Design patterns

Overview

This page outlines some common design patterns. You can use this basic list as a starting point to design your own data syncs.

Syncing changes vs. syncing full datasets

When creating data sync, you need to know if you are synchronizing the full data set or just a subset of the data.

Full data synchronization

Set <DroppedRecordBehaviour type="DELETE" /> so that any records that are no longer in the source are deleted in the target.

Partial data synchronization

Set <DroppedRecordBehaviour type="IGNORE" /> otherwise, it will delete any records that aren't in your partial recordset. You are unable to delete any records during partial data synchronization.

Partitioning your data synchronization

You can create a full data synchronization on a partial dataset by filtering the source and target. For example, if you want to sync transactions from one system to another but there are a lot of transactions, you can run a data sync where you filter by<Filter>[Transaction Date] > 100000 </Filter> In both the source and the target. This way, you can sync a smaller dataset while still being able to perform deletions and ensuring a full synchronization of that partition of the data.

Syncing linked data

When syncing data that's linked to other data the order of the data sync is important. You should order the sync to the data is linked to first.

For example, if you have customers and invoices and the invoices link to each customer, then sync the customer data first. Therefore, when the invoices sync, they will link to the appropriate customer as the customer data is already in the target.

Populating reference data

To create a reference data set (such as a country code) based on a set of shipping labels then you should first run the data against the Country Codes table before the shipping labels sync to the labels table.

In this scenario a supressDuplicateError=”false” should be set up when running the data against the Country Codes table as duplicates are expected, which aren't ‘error’s’ and must be identified.

Creating a reference master data set

Sometimes different reference data values can mean the same thing, but different systems use different codes. In Cinchy’s country code example under ‘Populating Reference Data’:

  • System A uses the full country name (ex. Canada, United States),

  • System B uses the 2 letter ISO code (ex. CA, US), and

  • System C uses the 3 letter ISO code (ex. CAN, USA).

All three of these systems can sync into one shipping label table, with a link to Country, but depending on the system, we use a different link column reference.

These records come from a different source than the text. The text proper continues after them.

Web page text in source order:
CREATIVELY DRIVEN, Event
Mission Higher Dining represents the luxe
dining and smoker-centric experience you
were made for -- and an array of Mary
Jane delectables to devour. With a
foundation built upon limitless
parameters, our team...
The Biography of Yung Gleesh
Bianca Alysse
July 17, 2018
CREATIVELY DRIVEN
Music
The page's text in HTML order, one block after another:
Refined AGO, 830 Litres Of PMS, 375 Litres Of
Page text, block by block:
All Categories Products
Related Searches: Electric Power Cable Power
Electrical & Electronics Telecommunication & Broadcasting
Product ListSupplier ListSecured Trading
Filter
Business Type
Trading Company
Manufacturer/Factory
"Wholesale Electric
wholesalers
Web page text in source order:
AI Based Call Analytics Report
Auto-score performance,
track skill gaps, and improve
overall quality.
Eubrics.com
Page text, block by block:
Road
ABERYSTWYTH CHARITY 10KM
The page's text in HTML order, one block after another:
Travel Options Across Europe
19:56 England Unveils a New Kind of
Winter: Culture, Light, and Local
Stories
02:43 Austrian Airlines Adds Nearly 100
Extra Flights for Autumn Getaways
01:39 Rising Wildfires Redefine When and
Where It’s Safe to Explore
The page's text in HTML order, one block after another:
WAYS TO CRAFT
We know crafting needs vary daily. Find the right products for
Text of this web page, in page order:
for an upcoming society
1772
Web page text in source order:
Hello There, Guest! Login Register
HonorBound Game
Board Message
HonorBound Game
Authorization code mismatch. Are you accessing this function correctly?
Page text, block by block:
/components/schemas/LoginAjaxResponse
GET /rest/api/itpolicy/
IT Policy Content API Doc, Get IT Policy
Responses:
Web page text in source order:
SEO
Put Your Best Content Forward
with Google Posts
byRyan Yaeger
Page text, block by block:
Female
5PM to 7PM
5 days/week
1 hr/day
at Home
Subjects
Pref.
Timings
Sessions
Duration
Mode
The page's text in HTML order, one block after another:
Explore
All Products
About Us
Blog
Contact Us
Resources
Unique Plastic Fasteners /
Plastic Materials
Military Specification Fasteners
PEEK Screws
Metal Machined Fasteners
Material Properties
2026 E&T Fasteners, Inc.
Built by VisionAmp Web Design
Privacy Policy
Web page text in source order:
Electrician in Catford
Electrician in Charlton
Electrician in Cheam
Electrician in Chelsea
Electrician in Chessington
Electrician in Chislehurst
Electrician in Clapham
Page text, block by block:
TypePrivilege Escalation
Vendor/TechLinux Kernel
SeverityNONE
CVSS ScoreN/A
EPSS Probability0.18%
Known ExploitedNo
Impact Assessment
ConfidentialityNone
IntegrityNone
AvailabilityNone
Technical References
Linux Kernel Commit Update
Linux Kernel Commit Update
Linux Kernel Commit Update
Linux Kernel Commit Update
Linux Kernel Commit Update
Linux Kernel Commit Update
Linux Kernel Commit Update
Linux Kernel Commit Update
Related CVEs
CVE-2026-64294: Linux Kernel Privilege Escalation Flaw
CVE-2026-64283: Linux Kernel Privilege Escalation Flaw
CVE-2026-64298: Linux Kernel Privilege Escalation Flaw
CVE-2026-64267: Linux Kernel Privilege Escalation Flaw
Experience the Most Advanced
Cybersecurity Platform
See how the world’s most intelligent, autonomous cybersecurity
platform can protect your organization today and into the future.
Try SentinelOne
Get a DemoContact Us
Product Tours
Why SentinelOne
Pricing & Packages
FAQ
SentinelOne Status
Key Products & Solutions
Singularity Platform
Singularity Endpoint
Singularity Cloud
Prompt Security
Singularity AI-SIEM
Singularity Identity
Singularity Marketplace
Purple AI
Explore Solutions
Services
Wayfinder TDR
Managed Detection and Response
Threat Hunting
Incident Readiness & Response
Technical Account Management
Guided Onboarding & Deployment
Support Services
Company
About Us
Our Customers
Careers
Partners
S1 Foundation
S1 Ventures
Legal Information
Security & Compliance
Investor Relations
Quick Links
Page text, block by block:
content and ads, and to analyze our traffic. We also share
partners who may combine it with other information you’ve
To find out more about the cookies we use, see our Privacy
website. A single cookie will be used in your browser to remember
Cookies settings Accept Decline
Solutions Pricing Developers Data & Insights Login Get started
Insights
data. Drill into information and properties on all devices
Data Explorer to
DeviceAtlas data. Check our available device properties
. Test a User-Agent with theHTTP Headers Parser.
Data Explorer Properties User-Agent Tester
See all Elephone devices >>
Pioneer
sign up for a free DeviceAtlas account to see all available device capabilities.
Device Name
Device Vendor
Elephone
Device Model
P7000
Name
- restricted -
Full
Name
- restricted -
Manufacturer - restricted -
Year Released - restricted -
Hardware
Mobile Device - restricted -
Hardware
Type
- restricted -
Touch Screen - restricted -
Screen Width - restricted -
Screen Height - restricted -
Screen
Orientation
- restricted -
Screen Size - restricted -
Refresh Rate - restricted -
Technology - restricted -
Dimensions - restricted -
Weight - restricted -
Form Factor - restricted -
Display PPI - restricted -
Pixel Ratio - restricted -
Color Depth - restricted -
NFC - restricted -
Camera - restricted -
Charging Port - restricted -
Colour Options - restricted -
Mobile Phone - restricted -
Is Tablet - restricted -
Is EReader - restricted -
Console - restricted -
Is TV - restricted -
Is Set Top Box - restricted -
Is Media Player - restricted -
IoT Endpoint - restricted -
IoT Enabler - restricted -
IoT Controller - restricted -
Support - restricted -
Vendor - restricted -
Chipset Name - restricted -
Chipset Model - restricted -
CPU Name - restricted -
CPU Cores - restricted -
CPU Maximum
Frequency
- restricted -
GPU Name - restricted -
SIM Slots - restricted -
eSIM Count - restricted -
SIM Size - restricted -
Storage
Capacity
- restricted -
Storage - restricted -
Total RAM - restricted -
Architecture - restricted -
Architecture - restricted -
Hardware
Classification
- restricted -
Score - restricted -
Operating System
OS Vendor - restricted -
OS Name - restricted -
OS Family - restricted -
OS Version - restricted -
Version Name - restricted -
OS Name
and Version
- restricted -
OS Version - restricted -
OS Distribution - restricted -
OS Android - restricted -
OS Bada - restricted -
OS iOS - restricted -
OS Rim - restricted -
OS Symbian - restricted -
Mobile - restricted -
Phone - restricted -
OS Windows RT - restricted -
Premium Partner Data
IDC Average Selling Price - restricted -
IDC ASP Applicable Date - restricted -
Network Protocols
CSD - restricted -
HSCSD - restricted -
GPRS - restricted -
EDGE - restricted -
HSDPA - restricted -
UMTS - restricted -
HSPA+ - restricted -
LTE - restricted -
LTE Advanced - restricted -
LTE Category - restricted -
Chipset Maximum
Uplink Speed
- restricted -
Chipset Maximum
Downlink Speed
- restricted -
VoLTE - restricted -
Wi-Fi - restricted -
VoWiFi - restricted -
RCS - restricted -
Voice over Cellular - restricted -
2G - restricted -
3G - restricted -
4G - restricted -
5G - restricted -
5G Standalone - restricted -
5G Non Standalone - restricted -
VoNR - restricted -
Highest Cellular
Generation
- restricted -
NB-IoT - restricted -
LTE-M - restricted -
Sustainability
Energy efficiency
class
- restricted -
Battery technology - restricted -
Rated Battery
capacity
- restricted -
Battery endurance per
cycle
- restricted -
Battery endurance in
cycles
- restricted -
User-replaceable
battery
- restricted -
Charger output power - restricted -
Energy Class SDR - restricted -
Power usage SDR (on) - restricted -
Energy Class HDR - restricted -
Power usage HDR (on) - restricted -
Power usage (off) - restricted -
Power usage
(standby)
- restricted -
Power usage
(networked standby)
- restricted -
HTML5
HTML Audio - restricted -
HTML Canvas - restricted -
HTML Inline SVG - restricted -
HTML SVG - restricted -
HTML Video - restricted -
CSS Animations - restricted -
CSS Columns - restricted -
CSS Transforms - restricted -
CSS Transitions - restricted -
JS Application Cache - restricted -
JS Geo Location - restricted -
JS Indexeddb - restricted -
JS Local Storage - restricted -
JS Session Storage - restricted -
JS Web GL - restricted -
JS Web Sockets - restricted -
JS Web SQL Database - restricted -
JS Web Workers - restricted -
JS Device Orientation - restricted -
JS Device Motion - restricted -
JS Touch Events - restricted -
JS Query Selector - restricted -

The same column mapping will look slightly different in each data sync to the Shipping Labels table.

You can change the display column in the Shipping Labels table to switch between the columns if you decide on a different code as the golden standard, without having to modify your data sync configurations.

System A config

<ColumnMapping sourceColumn="Country" targetColumn="Country" linkColumn="ISO 3166 Name" />

System B config

<ColumnMapping sourceColumn="ShippingCountry" targetColumn="Country" linkColumn="ISO 3166-2 Letter Code" />

System C config

<ColumnMapping sourceColumn="Country" targetColumn="Country" linkColumn="ISO 3166-3 Letter Code" />

Multiple sources - separate records

If you sync from different sources into the same data set, you need to add the source of the data as a column to avoid overwriting records from other sources. This column will also be added to your sync key. For contacts you might have:

<CalculatedColumn name="Source System" formula="CONCAT('','Salesforce')" dataType="Text" />
...
<SyncKey>
            <SyncKeyColumnReference name:"Source System" />
            <SyncKeyColumnReference name:"Email Address" />
</SyncKey>

Once all your data from various systems in Cinchy, you can master that dataset and sync the master record back into any source systems. These syncs would filter the source by where the [Master Record] column is set to true, and sync on the unique identifier without the source system. You would also only want to update records already in the source, rather than deleting unmastered data or adding all records from other systems.

<SyncKey>
           <SyncKeyColumnReference name="Email Address" />
</SyncKey>
<NewRecordBehaviour type="IGNORE" />
<ChangedRecordBehaviour type="UPDATE" />
<DroppedRecordBehaviour type="IGNORE"/>

Multiple sources - enriching fields

To use different sources to enrich different fields on the same record,you should set the dropped record behaviour to ignore, and update the columns based on a sync key on the record.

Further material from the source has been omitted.